-- DATASET RECORDS follows --

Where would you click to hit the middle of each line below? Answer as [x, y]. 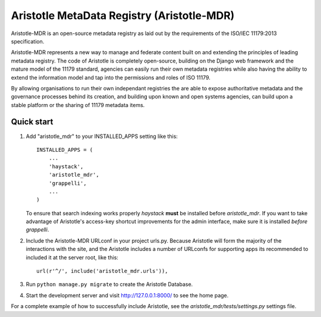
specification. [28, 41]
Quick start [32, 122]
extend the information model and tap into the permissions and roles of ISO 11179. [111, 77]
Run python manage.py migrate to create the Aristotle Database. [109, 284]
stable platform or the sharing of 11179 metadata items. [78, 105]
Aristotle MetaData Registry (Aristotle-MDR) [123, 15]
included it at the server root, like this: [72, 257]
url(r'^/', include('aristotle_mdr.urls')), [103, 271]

-- DATASET RECORDS concluded --
-- DATASET RECORDS follows --

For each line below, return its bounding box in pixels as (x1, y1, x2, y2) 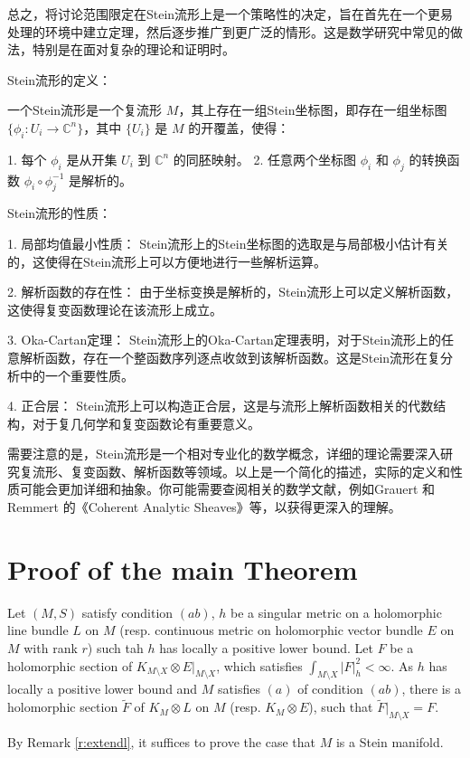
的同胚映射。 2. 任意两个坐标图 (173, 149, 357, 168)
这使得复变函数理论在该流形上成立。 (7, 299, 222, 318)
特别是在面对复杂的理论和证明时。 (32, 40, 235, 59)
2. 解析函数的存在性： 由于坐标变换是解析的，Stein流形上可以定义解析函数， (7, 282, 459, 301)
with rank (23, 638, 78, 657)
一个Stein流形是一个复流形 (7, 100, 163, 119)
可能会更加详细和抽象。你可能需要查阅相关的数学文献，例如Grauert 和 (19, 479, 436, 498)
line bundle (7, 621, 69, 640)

-- DATASET RECORDS concluded --
-- DATASET RECORDS follows --

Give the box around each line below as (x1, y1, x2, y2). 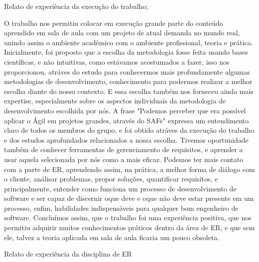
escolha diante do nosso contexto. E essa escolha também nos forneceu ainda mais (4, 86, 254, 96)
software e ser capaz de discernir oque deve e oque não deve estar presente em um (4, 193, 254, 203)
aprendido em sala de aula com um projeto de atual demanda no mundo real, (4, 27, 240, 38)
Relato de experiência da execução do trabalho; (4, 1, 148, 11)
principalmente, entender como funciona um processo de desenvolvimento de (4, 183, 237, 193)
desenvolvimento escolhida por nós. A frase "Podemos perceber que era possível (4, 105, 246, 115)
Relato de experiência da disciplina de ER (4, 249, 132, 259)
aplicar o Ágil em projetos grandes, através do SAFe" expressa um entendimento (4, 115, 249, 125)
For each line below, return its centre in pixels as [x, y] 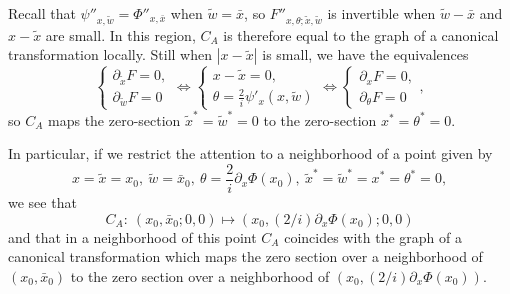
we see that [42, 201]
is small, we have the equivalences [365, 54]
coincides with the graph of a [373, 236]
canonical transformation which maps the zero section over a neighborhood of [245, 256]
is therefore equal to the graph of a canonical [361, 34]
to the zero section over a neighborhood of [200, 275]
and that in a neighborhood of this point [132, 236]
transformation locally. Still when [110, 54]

-- DATASET RECORDS concluded --

#### [THE PROBLEM]
What you return should be exactly the lines above, starting at the one with "Run python manage.py" and ending at the one with "url(r'^/', include('aristotle_mdr.urls')), [103, 271]", and nothing else.

#### [OUTPUT]
Run python manage.py migrate to create the Aristotle Database. [109, 284]
stable platform or the sharing of 11179 metadata items. [78, 105]
Aristotle MetaData Registry (Aristotle-MDR) [123, 15]
included it at the server root, like this: [72, 257]
url(r'^/', include('aristotle_mdr.urls')), [103, 271]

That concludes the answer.